• _Source material_
··········
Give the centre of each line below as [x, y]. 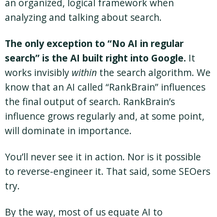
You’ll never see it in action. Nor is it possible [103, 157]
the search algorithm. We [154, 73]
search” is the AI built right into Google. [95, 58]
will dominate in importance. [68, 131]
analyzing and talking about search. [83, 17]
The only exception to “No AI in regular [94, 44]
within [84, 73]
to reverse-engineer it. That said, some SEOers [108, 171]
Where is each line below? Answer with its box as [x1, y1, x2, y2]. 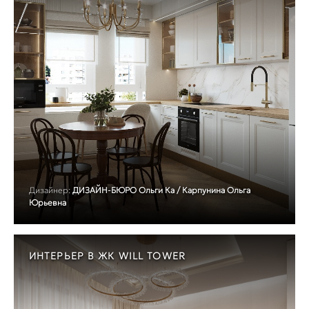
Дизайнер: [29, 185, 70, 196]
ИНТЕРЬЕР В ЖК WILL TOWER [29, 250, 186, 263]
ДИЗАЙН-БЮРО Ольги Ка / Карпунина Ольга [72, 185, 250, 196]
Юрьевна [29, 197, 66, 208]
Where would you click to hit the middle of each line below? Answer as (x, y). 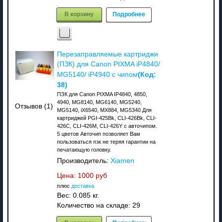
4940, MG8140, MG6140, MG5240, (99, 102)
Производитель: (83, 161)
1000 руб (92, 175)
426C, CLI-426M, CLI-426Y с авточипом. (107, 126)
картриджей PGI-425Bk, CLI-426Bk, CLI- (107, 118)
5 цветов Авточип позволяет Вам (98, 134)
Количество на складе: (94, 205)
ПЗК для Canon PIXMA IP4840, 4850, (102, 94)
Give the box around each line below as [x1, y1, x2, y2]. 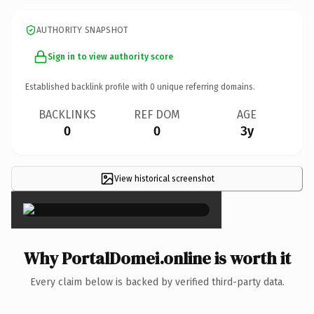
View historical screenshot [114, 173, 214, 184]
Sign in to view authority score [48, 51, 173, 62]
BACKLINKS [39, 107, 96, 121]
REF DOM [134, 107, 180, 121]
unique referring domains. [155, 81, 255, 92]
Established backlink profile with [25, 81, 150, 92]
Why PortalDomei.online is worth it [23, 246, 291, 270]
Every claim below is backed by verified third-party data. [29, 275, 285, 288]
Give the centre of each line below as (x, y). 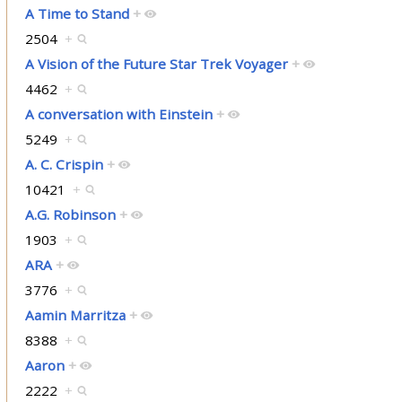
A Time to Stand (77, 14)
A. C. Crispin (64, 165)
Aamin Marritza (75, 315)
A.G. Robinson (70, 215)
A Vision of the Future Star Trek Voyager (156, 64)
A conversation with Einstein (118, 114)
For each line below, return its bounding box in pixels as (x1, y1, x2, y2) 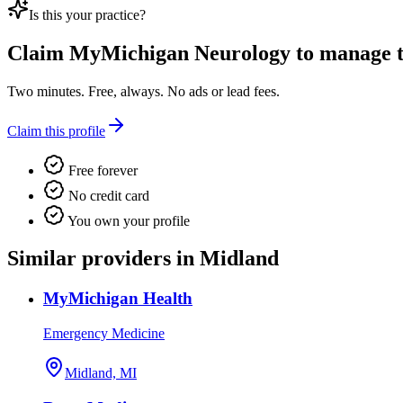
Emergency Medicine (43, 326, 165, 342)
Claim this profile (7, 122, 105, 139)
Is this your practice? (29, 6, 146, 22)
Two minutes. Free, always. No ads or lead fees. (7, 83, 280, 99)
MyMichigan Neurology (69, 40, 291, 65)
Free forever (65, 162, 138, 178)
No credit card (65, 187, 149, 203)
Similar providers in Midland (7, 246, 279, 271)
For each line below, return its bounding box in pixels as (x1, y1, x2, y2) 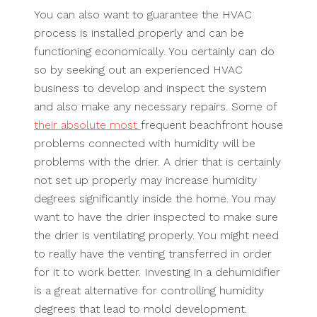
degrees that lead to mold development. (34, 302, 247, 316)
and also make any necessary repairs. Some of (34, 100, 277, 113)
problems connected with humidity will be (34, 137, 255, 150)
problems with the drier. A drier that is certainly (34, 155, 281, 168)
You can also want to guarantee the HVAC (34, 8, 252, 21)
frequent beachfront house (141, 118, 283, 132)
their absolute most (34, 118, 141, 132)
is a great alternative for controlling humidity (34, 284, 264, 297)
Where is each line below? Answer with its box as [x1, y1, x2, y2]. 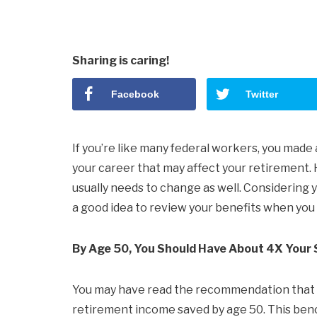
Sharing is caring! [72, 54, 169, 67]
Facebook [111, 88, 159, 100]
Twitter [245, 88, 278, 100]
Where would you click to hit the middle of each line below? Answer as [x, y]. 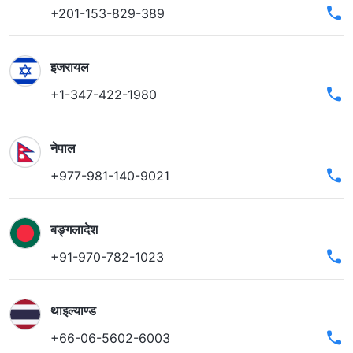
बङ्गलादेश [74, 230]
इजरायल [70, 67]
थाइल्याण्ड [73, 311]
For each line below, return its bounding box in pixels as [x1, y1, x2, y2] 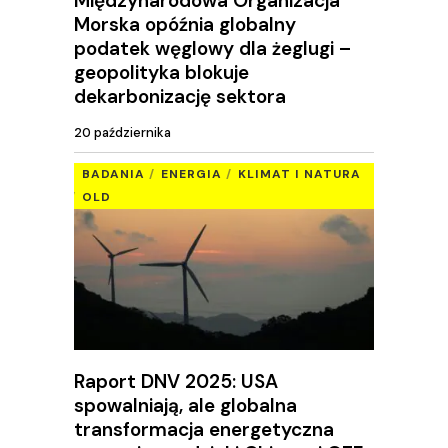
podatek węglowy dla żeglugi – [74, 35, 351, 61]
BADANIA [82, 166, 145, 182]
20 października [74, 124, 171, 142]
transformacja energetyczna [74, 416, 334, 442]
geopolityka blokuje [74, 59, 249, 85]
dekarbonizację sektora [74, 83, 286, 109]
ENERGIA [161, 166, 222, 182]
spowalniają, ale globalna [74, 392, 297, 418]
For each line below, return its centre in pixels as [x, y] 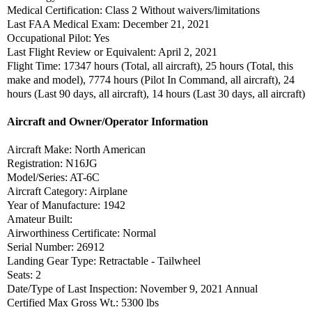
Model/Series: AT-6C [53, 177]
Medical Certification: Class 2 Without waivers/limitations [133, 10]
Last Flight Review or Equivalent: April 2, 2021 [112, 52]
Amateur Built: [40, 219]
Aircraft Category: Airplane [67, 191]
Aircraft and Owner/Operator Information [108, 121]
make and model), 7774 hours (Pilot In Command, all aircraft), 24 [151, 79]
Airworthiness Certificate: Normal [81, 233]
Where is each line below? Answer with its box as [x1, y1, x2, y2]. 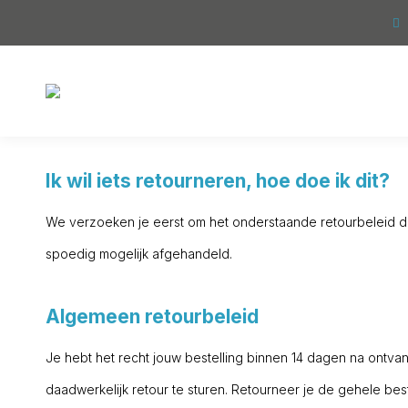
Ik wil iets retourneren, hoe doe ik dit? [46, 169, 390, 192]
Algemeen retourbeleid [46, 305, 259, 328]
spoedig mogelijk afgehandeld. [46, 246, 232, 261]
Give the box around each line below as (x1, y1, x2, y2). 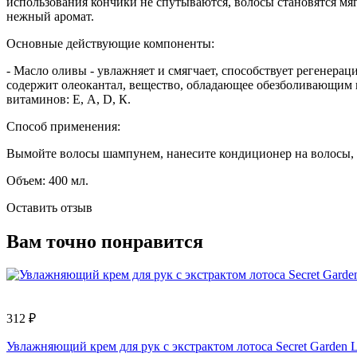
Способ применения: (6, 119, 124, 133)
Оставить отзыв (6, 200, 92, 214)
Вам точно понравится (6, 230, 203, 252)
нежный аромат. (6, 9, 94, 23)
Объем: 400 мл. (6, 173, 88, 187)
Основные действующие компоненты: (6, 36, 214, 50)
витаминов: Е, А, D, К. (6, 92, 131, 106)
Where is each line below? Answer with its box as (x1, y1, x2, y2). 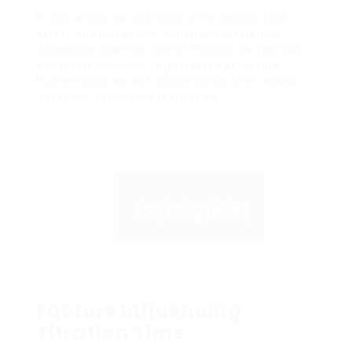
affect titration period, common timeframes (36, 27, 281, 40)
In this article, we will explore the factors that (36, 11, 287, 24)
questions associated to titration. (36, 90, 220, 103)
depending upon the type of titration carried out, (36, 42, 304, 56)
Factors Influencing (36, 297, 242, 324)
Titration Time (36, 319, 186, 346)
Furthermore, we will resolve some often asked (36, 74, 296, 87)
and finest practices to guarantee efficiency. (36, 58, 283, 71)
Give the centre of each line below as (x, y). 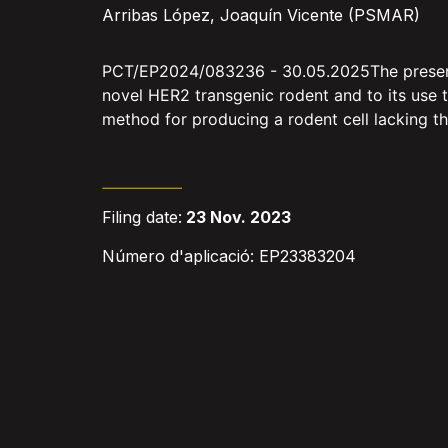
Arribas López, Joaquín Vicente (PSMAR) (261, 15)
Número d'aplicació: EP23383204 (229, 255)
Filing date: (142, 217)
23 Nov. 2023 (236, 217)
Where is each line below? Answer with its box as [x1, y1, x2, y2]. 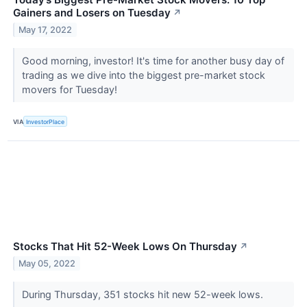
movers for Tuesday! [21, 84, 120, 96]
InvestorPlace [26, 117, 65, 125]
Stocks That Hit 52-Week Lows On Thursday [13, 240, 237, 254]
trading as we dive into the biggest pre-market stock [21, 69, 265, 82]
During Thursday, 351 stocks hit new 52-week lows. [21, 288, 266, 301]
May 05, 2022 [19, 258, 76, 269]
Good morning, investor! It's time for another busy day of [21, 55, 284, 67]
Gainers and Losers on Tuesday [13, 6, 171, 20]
··········
• _Task directions_
In the copy, omit the pictures and reproduce every entry exactly.

• _Answer section_
Give the centre of each line below as [x, y]. 
You’ll never see it in action. Nor is it possible [103, 157]
the search algorithm. We [154, 73]
search” is the AI built right into Google. [95, 58]
will dominate in importance. [68, 131]
analyzing and talking about search. [83, 17]
The only exception to “No AI in regular [94, 44]
within [84, 73]
to reverse-engineer it. That said, some SEOers [108, 171]
Where is each line below? Answer with its box as [x1, y1, x2, y2]. 
Дизайнер: [29, 185, 70, 196]
ИНТЕРЬЕР В ЖК WILL TOWER [29, 250, 186, 263]
ДИЗАЙН-БЮРО Ольги Ка / Карпунина Ольга [72, 185, 250, 196]
Юрьевна [29, 197, 66, 208]
Where would you click to hit the middle of each line below? Answer as (x, y). 
4940, MG8140, MG6140, MG5240, (99, 102)
Производитель: (83, 161)
1000 руб (92, 175)
426C, CLI-426M, CLI-426Y с авточипом. (107, 126)
картриджей PGI-425Bk, CLI-426Bk, CLI- (107, 118)
5 цветов Авточип позволяет Вам (98, 134)
Количество на складе: (94, 205)
ПЗК для Canon PIXMA IP4840, 4850, (102, 94)
Give the box around each line below as [x1, y1, x2, y2]. 
View historical screenshot [114, 173, 214, 184]
Sign in to view authority score [48, 51, 173, 62]
BACKLINKS [39, 107, 96, 121]
REF DOM [134, 107, 180, 121]
unique referring domains. [155, 81, 255, 92]
Established backlink profile with [25, 81, 150, 92]
Why PortalDomei.online is worth it [23, 246, 291, 270]
Every claim below is backed by verified third-party data. [29, 275, 285, 288]
Give the centre of each line below as (x, y). 
A Time to Stand (77, 14)
A. C. Crispin (64, 165)
Aamin Marritza (75, 315)
A.G. Robinson (70, 215)
A Vision of the Future Star Trek Voyager (156, 64)
A conversation with Einstein (118, 114)
For each line below, return its bounding box in pixels as (x1, y1, x2, y2) 
Emergency Medicine (43, 326, 165, 342)
Claim this profile (7, 122, 105, 139)
Is this your practice? (29, 6, 146, 22)
Two minutes. Free, always. No ads or lead fees. (7, 83, 280, 99)
MyMichigan Neurology (69, 40, 291, 65)
Free forever (65, 162, 138, 178)
No credit card (65, 187, 149, 203)
Similar providers in Midland (7, 246, 279, 271)
For each line below, return its bounding box in pixels as (x1, y1, x2, y2) 
degrees that lead to mold development. (34, 302, 247, 316)
and also make any necessary repairs. Some of (34, 100, 277, 113)
problems connected with humidity will be (34, 137, 255, 150)
problems with the drier. A drier that is certainly (34, 155, 281, 168)
You can also want to guarantee the HVAC (34, 8, 252, 21)
frequent beachfront house (141, 118, 283, 132)
their absolute most (34, 118, 141, 132)
is a great alternative for controlling humidity (34, 284, 264, 297)
Where is each line below? Answer with its box as [x1, y1, x2, y2]. 
Sharing is caring! [72, 54, 169, 67]
Facebook [111, 88, 159, 100]
Twitter [245, 88, 278, 100]
Where would you click to hit the middle of each line below? Answer as [x, y]. 
बङ्गलादेश [74, 230]
इजरायल [70, 67]
थाइल्याण्ड [73, 311]
For each line below, return its bounding box in pixels as [x1, y1, x2, y2] 
podatek węglowy dla żeglugi – [74, 35, 351, 61]
BADANIA [82, 166, 145, 182]
20 października [74, 124, 171, 142]
transformacja energetyczna [74, 416, 334, 442]
geopolityka blokuje [74, 59, 249, 85]
dekarbonizację sektora [74, 83, 286, 109]
ENERGIA [161, 166, 222, 182]
spowalniają, ale globalna [74, 392, 297, 418]
For each line below, return its centre in pixels as [x, y] 
Model/Series: AT-6C [53, 177]
Medical Certification: Class 2 Without waivers/limitations [133, 10]
Last Flight Review or Equivalent: April 2, 2021 [112, 52]
Amateur Built: [40, 219]
Aircraft Category: Airplane [67, 191]
Aircraft and Owner/Operator Information [108, 121]
make and model), 7774 hours (Pilot In Command, all aircraft), 24 [151, 79]
Airworthiness Certificate: Normal [81, 233]
Where is each line below? Answer with its box as [x1, y1, x2, y2]. 
Ik wil iets retourneren, hoe doe ik dit? [46, 169, 390, 192]
Algemeen retourbeleid [46, 305, 259, 328]
spoedig mogelijk afgehandeld. [46, 246, 232, 261]
Give the box around each line below as (x1, y1, x2, y2). 
Способ применения: (6, 119, 124, 133)
Оставить отзыв (6, 200, 92, 214)
Вам точно понравится (6, 230, 203, 252)
нежный аромат. (6, 9, 94, 23)
Объем: 400 мл. (6, 173, 88, 187)
Основные действующие компоненты: (6, 36, 214, 50)
витаминов: Е, А, D, К. (6, 92, 131, 106)
Where is each line below? Answer with its box as (x1, y1, x2, y2). 
affect titration period, common timeframes (36, 27, 281, 40)
In this article, we will explore the factors that (36, 11, 287, 24)
questions associated to titration. (36, 90, 220, 103)
depending upon the type of titration carried out, (36, 42, 304, 56)
Factors Influencing (36, 297, 242, 324)
Titration Time (36, 319, 186, 346)
Furthermore, we will resolve some often asked (36, 74, 296, 87)
and finest practices to guarantee efficiency. (36, 58, 283, 71)
Give the centre of each line below as (x, y). 
Arribas López, Joaquín Vicente (PSMAR) (261, 15)
Número d'aplicació: EP23383204 (229, 255)
Filing date: (142, 217)
23 Nov. 2023 (236, 217)
Where is each line below? Answer with its box as [x1, y1, x2, y2]. 
movers for Tuesday! [21, 84, 120, 96]
InvestorPlace [26, 117, 65, 125]
Stocks That Hit 52-Week Lows On Thursday [13, 240, 237, 254]
trading as we dive into the biggest pre-market stock [21, 69, 265, 82]
During Thursday, 351 stocks hit new 52-week lows. [21, 288, 266, 301]
May 05, 2022 [19, 258, 76, 269]
Good morning, investor! It's time for another busy day of [21, 55, 284, 67]
Gainers and Losers on Tuesday [13, 6, 171, 20]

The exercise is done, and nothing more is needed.